You don't have to shout. It doesn't make your statement any more correct.
Who said that this has to happen immediately? Apple could implement the changes by the end of next year but meanwhile comply with the injunction immediately in the next week.
Are you saying that the courts can dictate how Apple can run their business? We are not the EU. The courts can only dictate Apple what they can't do when running their business. Apple is not a public utility. Apple can make changes to their business model in order to adapt to external changes, as they see fit, so long a those change do not violate any existing laws or court orders. The revenue from their commission pays for the 90% of free apps in the Apple App Store. As revenue from their commission decreases due to the changes made to comply with this ruling, Apple is allow to change their business model. The courts can not force Apple to operate their app store at a loss or dictate how much profit they are allow to have. In order for that to happen, the courts have to prove that Apple is a monopoly (under US anti-trust laws) and is abusing that monopoly. We don't go by the BS "gatekeeper" label.
But I have to ask this.

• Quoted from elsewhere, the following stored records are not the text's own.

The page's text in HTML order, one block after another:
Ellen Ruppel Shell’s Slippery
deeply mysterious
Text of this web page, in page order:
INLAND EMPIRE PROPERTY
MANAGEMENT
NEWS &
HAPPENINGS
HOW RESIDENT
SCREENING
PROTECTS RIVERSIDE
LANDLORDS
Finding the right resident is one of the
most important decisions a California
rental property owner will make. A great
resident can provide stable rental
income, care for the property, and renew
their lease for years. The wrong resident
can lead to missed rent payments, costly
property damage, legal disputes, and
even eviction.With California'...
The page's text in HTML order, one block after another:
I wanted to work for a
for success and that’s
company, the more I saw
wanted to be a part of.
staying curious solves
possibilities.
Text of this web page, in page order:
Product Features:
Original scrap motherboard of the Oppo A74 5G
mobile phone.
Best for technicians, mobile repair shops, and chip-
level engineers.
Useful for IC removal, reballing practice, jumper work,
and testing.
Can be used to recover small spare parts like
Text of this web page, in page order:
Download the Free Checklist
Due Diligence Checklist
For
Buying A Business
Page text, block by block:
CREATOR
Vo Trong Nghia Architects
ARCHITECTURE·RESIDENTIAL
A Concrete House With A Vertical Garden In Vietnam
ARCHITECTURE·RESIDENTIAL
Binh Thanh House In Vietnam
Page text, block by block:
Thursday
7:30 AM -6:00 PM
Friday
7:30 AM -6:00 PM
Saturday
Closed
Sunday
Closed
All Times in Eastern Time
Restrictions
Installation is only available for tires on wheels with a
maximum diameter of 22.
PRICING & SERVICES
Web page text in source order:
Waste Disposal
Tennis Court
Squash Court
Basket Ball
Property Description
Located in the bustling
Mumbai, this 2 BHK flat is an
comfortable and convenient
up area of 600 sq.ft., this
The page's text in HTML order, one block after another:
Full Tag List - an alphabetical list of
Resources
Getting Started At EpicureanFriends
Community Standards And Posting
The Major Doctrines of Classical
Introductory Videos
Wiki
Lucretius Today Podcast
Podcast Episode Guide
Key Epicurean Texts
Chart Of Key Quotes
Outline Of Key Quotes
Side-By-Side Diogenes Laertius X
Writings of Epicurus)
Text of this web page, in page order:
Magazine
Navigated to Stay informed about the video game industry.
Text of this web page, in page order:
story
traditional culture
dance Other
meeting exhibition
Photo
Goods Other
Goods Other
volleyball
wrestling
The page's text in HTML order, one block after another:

If the courts find that a 30% commission is considered "supra-competitive operating margins", then what is it when Epic Games charges $10 (20 Fortnite Bucks) for a "cool" virtual outfit that cost no more to make and let the player have, than the virtual outfits the players gets to use for free. That margin got to be over 2X more than Apple 30% commission. And Epic have no competition with their Fortnite Store.
If this case involved Google instead of Apple, then I can see Google not being able to or having a much harder time, making such changes. Why? Because the courts determined that Google is a monopoly and that Google is abusing that monopoly.